Only a limited number of prototype boards exist at the time of writing, but we have extensive hardware documentation, source code for the SDK that includes libraries, loader and Linux device driver, and a functional simulator for a single Epiphany core.

We are now in a position to start thinking in more detail about what the missing pieces of our software ecosystem might look like, and work has already been started in a number of key areas.

Work Under Way

Right now members of the community are either developing, or exploring how we might develop, support for:

  • Erlang
  • Python
  • Go
  • Forth
  • An Epiphany operating system
  • GNU Radio

There could easily be efforts that we’ve missed, it’s impossible to know what everyone in the community is working on and some prefer to not share details until certain progress has been made. But suffice to say it’s a really great start!

A Call to Action

If you’re working on something and in a position to do so I’d encourage you to share details via the forums, as this will help to further build momentum in the community and could lead to opportunities for collaboration.
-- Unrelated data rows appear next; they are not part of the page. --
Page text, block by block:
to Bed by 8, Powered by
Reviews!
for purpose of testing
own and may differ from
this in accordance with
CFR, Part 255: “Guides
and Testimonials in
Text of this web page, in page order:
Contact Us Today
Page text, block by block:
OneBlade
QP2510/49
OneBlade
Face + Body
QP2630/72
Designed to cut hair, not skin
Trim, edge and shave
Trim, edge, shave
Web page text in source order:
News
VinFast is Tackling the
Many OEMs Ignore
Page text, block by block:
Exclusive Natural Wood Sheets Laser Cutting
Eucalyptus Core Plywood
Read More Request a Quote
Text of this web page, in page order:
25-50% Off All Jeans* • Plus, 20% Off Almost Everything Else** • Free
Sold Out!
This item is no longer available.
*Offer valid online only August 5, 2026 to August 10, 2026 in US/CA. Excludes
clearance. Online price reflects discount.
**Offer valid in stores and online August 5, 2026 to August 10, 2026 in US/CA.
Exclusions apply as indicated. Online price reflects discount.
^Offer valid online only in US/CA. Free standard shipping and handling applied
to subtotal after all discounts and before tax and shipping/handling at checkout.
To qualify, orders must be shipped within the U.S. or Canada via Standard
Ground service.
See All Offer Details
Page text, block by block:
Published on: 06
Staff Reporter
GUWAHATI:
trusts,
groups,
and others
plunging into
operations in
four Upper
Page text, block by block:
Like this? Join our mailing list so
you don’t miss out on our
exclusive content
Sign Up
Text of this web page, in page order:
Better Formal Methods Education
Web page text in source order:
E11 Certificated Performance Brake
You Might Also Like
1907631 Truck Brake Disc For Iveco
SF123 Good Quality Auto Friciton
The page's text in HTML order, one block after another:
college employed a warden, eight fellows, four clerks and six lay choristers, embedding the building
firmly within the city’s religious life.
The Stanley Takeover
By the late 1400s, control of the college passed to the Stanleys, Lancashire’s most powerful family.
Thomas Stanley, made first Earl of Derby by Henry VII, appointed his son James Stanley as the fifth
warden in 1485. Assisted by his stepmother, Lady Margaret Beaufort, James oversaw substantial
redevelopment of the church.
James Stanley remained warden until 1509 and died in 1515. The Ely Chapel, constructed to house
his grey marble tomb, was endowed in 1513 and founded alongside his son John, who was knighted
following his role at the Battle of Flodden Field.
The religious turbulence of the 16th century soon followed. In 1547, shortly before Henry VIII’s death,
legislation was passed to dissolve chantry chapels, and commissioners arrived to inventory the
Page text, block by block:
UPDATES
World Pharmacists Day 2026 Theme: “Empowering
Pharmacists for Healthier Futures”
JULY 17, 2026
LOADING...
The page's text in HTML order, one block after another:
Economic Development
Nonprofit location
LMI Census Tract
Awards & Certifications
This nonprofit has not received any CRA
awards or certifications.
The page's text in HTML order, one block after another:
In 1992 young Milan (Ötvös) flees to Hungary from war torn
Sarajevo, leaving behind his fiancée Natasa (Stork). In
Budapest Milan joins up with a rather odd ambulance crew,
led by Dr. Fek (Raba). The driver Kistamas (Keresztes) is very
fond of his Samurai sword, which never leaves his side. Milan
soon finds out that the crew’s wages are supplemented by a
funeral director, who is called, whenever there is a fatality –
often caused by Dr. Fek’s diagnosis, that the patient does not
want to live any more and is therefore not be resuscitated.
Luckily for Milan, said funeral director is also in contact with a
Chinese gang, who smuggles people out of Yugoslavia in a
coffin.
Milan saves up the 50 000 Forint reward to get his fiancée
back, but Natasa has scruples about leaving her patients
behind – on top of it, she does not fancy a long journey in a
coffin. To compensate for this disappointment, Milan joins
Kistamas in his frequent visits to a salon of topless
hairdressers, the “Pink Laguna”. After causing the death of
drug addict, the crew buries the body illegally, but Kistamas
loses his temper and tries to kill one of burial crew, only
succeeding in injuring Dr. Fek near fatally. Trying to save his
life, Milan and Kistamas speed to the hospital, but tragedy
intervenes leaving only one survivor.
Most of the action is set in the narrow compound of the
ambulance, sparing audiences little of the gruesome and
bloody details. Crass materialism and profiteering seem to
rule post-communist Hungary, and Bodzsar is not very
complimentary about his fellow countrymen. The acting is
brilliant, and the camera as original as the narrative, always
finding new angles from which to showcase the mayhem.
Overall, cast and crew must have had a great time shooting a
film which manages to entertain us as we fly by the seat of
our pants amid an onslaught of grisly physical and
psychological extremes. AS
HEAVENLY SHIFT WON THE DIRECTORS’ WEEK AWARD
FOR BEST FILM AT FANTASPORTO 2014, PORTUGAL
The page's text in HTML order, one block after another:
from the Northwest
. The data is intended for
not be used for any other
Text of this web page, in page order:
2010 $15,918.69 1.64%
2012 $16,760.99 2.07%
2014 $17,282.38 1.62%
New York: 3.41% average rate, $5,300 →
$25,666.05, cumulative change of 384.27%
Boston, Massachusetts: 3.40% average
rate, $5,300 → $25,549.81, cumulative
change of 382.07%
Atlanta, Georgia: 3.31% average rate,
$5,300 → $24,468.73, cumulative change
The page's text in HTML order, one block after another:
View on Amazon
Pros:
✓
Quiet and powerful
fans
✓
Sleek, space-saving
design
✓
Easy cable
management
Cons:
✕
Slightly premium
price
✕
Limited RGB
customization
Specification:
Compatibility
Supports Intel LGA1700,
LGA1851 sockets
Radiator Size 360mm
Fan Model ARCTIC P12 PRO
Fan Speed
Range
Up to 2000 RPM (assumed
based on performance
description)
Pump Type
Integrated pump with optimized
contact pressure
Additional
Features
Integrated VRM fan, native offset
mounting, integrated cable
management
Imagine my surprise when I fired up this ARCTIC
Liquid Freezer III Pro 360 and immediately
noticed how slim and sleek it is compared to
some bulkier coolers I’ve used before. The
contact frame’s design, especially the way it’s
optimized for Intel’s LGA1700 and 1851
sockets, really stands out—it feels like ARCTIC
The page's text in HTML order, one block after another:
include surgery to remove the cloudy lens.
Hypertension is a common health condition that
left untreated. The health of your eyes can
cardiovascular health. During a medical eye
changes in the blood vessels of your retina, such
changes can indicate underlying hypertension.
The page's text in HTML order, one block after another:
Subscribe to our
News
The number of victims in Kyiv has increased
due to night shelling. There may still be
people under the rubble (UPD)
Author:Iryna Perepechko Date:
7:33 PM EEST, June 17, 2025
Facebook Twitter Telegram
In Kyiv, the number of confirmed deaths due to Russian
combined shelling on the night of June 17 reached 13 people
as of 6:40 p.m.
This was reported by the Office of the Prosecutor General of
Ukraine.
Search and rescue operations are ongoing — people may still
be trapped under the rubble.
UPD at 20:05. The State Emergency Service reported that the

Similarly, if you have an idea for something that you’d like to work on but perhaps need some guidance, the forums are great place to find that support.

The Kickstarter surveys helped us identify technologies which we need to make a priority, and those which as far as we know are not currently been worked on include:

  • Computer vision, e.g. OpenCV
  • Hadoop
  • BOINC (as used by SETI@home)
  • OpenMP
  • MPI

If you have experience with any of the above, we need your help!

5 Comments

  • capnrob97 says:

    As far as ‘call to action’ items, I think the BOINC one can generate a lot of buzz.

    I know einstein@home source is available, perhaps someone can start working on porting it to epiphany?

  • Andrew Back says:

    There does seem to be quite a lot of interest for using Parallella with BOINC projects.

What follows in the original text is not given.